- Action item
The reply must repeat each entry exactly and contain no pictures.

[Stored dataset items]
----

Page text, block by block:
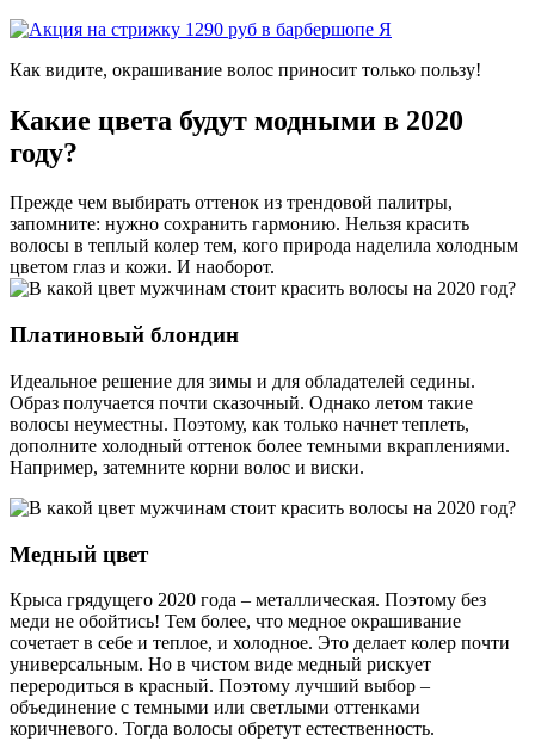
Как видите, окрашивание волос приносит только пользу!
Какие цвета будут модными в 2020
году?
Прежде чем выбирать оттенок из трендовой палитры,
запомните: нужно сохранить гармонию. Нельзя красить
волосы в теплый колер тем, кого природа наделила холодным
цветом глаз и кожи. И наоборот.
Платиновый блондин
Идеальное решение для зимы и для обладателей седины.
Образ получается почти сказочный. Однако летом такие
волосы неуместны. Поэтому, как только начнет теплеть,
дополните холодный оттенок более темными вкраплениями.
Например, затемните корни волос и виски.
Медный цвет
Крыса грядущего 2020 года – металлическая. Поэтому без
меди не обойтись! Тем более, что медное окрашивание
сочетает в себе и теплое, и холодное. Это делает колер почти
универсальным. Но в чистом виде медный рискует
переродиться в красный. Поэтому лучший выбор –
объединение с темными или светлыми оттенками
коричневого. Тогда волосы обретут естественность.
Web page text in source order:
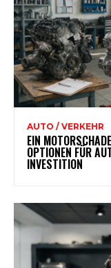
AUTO / VERKEHR
EIN
OPTIONEN FÜR
INVESTITION
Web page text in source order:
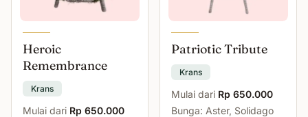
Heroic
Remembrance
Krans
Mulai dari Rp 650.000
Patriotic Tribute
Krans
Mulai dari Rp 650.000
Bunga: Aster, Solidago
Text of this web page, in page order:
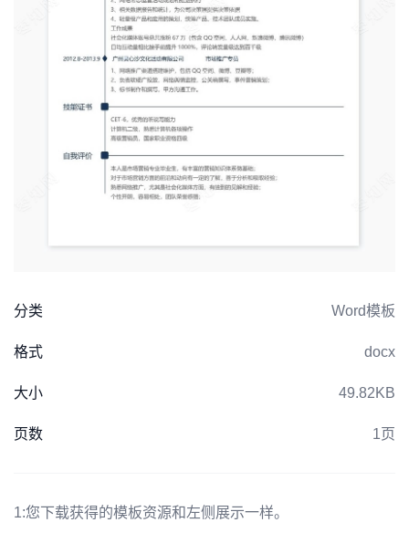
分类 Word模板
格式 docx
大小 49.82KB
页数 1页
1:您下载获得的模板资源和左侧展示一样。
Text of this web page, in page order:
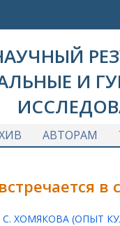
И
АВТОРАМ
в
ХОМЯКОВА (ОПЫТ
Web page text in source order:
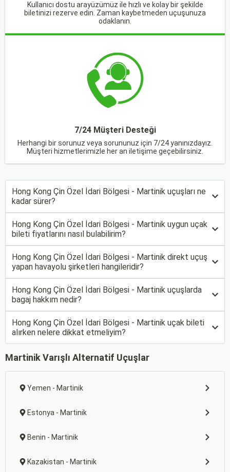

----

- Response to the exercise
Page text, block by block:
Как видите, окрашивание волос приносит только пользу!
Какие цвета будут модными в 2020
году?
Прежде чем выбирать оттенок из трендовой палитры,
запомните: нужно сохранить гармонию. Нельзя красить
волосы в теплый колер тем, кого природа наделила холодным
цветом глаз и кожи. И наоборот.
Платиновый блондин
Идеальное решение для зимы и для обладателей седины.
Образ получается почти сказочный. Однако летом такие
волосы неуместны. Поэтому, как только начнет теплеть,
дополните холодный оттенок более темными вкраплениями.
Например, затемните корни волос и виски.
Медный цвет
Крыса грядущего 2020 года – металлическая. Поэтому без
меди не обойтись! Тем более, что медное окрашивание
сочетает в себе и теплое, и холодное. Это делает колер почти
универсальным. Но в чистом виде медный рискует
переродиться в красный. Поэтому лучший выбор –
объединение с темными или светлыми оттенками
коричневого. Тогда волосы обретут естественность.
Web page text in source order:
AUTO / VERKEHR
EIN
OPTIONEN FÜR
INVESTITION
Web page text in source order:
Heroic
Remembrance
Krans
Mulai dari Rp 650.000
Patriotic Tribute
Krans
Mulai dari Rp 650.000
Bunga: Aster, Solidago
Text of this web page, in page order:
分类 Word模板
格式 docx
大小 49.82KB
页数 1页
1:您下载获得的模板资源和左侧展示一样。
Text of this web page, in page order:
И
АВТОРАМ
в
ХОМЯКОВА (ОПЫТ
Web page text in source order:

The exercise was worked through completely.